Youth Matters has an audacious goal: that every child in the Richmond region will read at grade level by grade three by 2010. Youth Matters pursues this ambitious undertaking via its "Richmond Region Reads…3R Campaign." To achieve the goal, Youth Matters employs multiple proven strategies. One of those is Home Advantage, an effort to integrate literacy into home visitor programs and to grow the programs to scale.

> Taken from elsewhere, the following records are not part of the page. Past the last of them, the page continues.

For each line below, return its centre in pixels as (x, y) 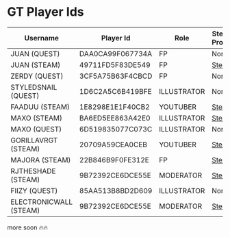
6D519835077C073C (116, 129)
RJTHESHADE (33, 171)
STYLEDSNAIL (34, 87)
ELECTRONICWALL (42, 201)
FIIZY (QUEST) (34, 190)
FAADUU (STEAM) (40, 107)
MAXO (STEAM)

"In the earlier years of the Urban Health Initiative, as Youth Matters made the decision to focus on reading by third grade, the home visitor model emerged as the leading strategy to reach our objective of ensuring that parents are able to be their children's first teachers," says Veronica Templeton, executive director of Youth Matters. In Virginia there are two "brands" of home visitor programs, Healthy Families and CHIP (Children's Health Involving Parents). Healthy Families is a replication of the national model, CHIP is a modified version of the Olds Model teaming paraprofessionals with nurses.

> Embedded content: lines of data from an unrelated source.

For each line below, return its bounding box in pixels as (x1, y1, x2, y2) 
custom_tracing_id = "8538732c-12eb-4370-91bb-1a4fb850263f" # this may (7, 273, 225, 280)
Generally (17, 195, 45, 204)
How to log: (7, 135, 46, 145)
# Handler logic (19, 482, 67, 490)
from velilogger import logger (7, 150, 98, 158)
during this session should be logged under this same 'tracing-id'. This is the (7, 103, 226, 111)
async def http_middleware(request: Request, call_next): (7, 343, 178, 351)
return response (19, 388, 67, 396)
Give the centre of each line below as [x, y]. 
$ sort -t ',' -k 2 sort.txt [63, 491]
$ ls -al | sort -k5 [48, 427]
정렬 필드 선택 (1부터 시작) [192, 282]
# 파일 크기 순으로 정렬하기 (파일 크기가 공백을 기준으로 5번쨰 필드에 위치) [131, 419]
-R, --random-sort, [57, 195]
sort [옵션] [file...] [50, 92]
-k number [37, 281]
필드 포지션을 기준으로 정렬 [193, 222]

In the City of Richmond, more than 60 percent of children enter kindergarten without the necessary pre-reading skills. Statewide, 25 percent of Virginia's kindergartners and first graders are not ready to learn, and many of these are the very same children who are not reading at grade level in the third grade, according to Joseph Galano, Ph.D., of the College of William and Mary and an expert on child illness prevention and health promotion. Healthy family/home visitor programs are in a unique position to ensure that children are born healthy and enter school ready to learn, he says.

In a statewide evaluation of Healthy Families Virginia, Dr. Galano says the program is effective and that program participants beat state goals with regard to child health, maternal health, child abuse and neglect, and parenting and the home environment. The programs are helping parents to improve parent-child interactions, develop more adequate home environments, and provide more appropriate developmental stimulation for their children, he says. CHIP outcomes are comparable on all indicators.

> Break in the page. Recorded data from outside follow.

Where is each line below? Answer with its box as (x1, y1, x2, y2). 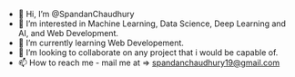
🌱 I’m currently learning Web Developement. (17, 37, 185, 48)
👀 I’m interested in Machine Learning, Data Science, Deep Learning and (17, 18, 287, 29)
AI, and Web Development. (17, 28, 119, 38)
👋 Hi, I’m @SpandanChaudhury (17, 9, 135, 19)

Youth Matters promotes home visitor programs generally. For example, the Virginia General Assembly recently restored funding in the state budget for CHIP and Healthy Families, in part due to the communication and lobbying efforts of Youth Matters and other active advocacy groups.

In addition, Youth Matters organized an April 2002 forum with national and local experts to discuss the home visitor approach. "We held the forum to galvanize support for taking the home visitor model to scale," says Lisa Specter, deputy director of Youth Matters. 5100 families in the region are eligible each year to be served by the home visitor programs; currently almost 700 Richmond area families receive these services.

Also, Specter says the forum allowed practitioners and researchers to share information and to discuss Galano's recent evaluation of the state program. "Based on research done by the Packard Foundation in 1999, there were some conflicting views on the effectiveness of these programs nationally," she says. "But the local evaluation showed definitively that these programs work."

One forum participant, Bill Roberts, executive director of the Robins Foundation, concurs. "The research shows how important good execution is," he says. "Home visits may seem costly, but when it is done right it is very effective and economical, especially when it is part of a broad community-wide commitment to kids."

In addition to promoting home visitation generally as effective public policy, Youth Matters works, through its Home Advantage strategy, very specifically with home visitor providers to incorporate family literacy into their training and curriculum. As a result of this collaboration, specially-trained staff will go into the homes of Richmond region families, teach the parents and caregivers how to nurture their children, develop their necessary verbal and cognitive pre-reading skills, and give them age-appropriate books and on-going parenting support.

Home Advantage is one component of Youth Matters' 3R Campaign. The others are:

  • Preschool Prep: helping childcare providers get kids ready to learn;
  • Tutor in Time: helping teachers reinforce lessons for borderline readers;
  • Recreational Readers: helping out-of-school programs integrate reading for fun;
  • Reach Out and Read: helping healthcare providers prescribe books for kids; and
  • Build a Book Bank: helping the community make reading a priority for kids.